So what is your PLAN, anyway?

 I’ve been reading a lot of facebook updates on new years resolutions and I think it’s inspiring to see all the wonderful things my friends and family have on the horizon. If you haven’t taken some time to sit down and think about your goals for 2012 – I encourage you to do that right now. You might just have 1 – that’s okay! Just make sure your goal is about YOU, for instance, don’t make a goal of your husband not snoring anymore. That’s his problem 🙂

So I’ve shared that my goal for this year is to lose 30 pounds – and I’m committed. I’ve spent this week acclimating to a new approach to eating. This is part of my plan to a more healthy life so I can live longer and stronger.

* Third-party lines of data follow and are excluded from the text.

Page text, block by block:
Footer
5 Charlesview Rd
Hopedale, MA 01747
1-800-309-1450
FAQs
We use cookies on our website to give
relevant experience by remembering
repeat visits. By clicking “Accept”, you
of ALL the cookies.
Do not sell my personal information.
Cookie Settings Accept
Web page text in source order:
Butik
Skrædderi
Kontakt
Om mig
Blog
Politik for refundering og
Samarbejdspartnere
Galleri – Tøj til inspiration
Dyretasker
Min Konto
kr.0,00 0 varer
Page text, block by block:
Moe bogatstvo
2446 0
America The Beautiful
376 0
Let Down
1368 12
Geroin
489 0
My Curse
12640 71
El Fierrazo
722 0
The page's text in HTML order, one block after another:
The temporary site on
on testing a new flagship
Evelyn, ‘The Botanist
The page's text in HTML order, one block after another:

What I’m doing is sort of opposite of so many diets I’ve done before in my life. I’m actually eating more food than I was eating before – but the trick of the trade is to eat the right TYPES of food and to keep the make up of your meals varied. I’m utilizing the Exchange System to guide my daily intake – that’s right – no counting calories. So it’s really weird and I’m glad I’ve had a week to spend getting used to the differences. Exchanges are broken down into Starches, Dairy, Fat, Fruit, Vegetables and Meat. When I met with my nutrition guide at TNT Total Fitness, she gave me a breakdown of how I should be incorporating each of these into my diet. For me – a non-fruit eater (I know – weird! But maybe I’ll save it for another post), she picked a break down that only requires me to have 4 servings of fruit a day which is do-able for me via fruit juices/smoothies.

I’m also eating WAY more often – so never having more than 3-4 hours between meals/snacks. My snacks are way more intense than I’m used to – for instance, a few weeks ago I would just have some yogurt as a snack or some goldfish crackers. But now – a snack would mean a sugar free pudding, 2 cup carrots with 1 tbsp of hummus and fruit juice. Wow – way different, huh?

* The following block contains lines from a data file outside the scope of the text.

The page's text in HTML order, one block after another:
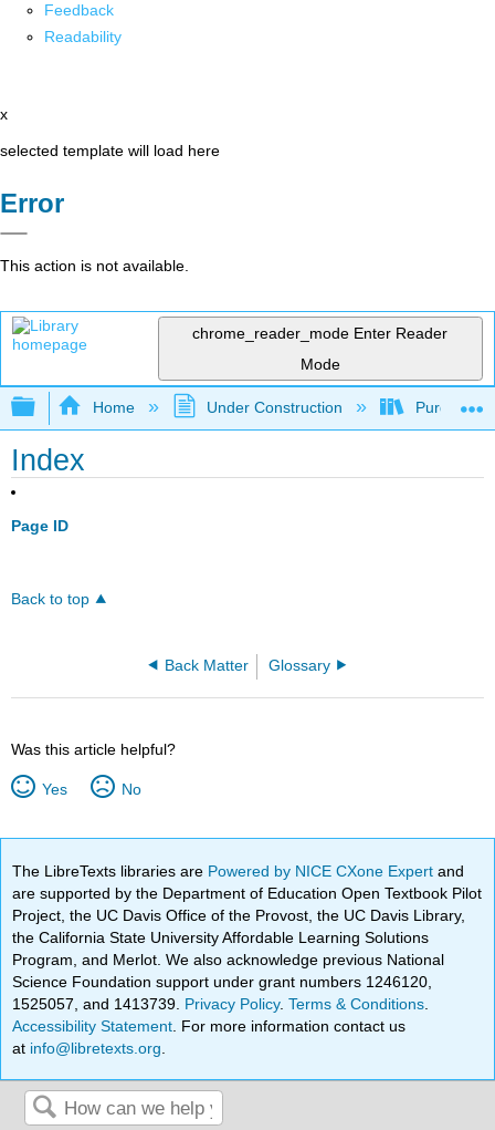
Feedback
Readability
x
selected template will load here
Error
This action is not available.
chrome_reader_mode Enter Reader
Mode
Expand/collapse global hierarchy
Home Under Construction Purgatory
Index
Page ID
Back to top
Back Matter Glossary
Was this article helpful?
Yes No
The LibreTexts libraries are Powered by NICE CXone Expertand
are supported by the Department of Education Open Textbook Pilot
Project, the UC Davis Office of the Provost, the UC Davis Library,
the California State University Affordable Learning Solutions
Program, and Merlot. We also acknowledge previous National
Science Foundation support under grant numbers 1246120,
1525057, and 1413739. Privacy Policy.Terms & Conditions
Accessibility Statement . For more information contact us
at info@libretexts.org
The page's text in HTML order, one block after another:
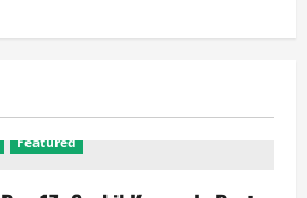
Featured
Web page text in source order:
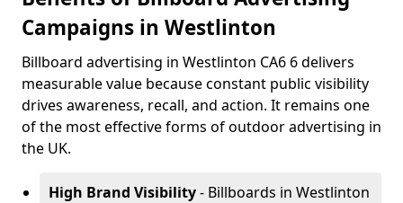
Campaigns in Westlinton
Billboard advertising in Westlinton CA6 6 delivers
measurable value because constant public visibility
drives awareness, recall, and action. It remains one
of the most effective forms of outdoor advertising in
the UK.
High Brand Visibility- Billboards in Westlinton
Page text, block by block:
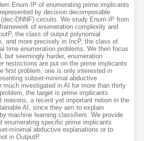
Enum·IP of enumerating prime implicants
by decision decomposable
DNNF) circuits. We study Enum·IP from
of enumeration complexity and
the class of output polynomial
and more precisely in IncP, the class of
time enumeration problems. We then focus
but seemingly harder, enumeration
restrictions are put on the prime implicants
first problem, one is only interested in
subset-minimal abductive
much investigated in AI for more than thirty
the target is prime implicants
reasons, a recent yet important notion in the
AI, since they aim to explain
machine learning classifiers. We provide
enumerating specific prime implicants
minimal abductive explanations or to
in OutputP.
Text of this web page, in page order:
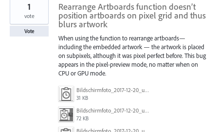
Rearrange Artboards function doesn’t
position artboards on pixel grid and thus
blurs artwork
When using the function to rearrange artboards—
including the embedded artwork — the artwork is placed
on subpixels, although it was pixel perfect before. This bug
appears in the pixel-preview mode, no matter when on
CPU or GPU mode.
Bildschirmfoto_2017-12-20_um_13.28.18.png
31 KB
Bildschirmfoto_2017-12-20_um_13.28.30.png
72 KB
1
vote
Vote

My plan definitely requires PRE-planning, in fact, I’ve already made up my grocery list for the next week. I picked out 7 recipes so I’ll have lunch and dinner for the entire week (minus 1 meal where I get to “cheat”). I’ll be making lots of stuff in advance – particularly my snacks. My plan also includes exercise 5 days a week.

How specific have you gotten with you plan to achieve your goal in 2012?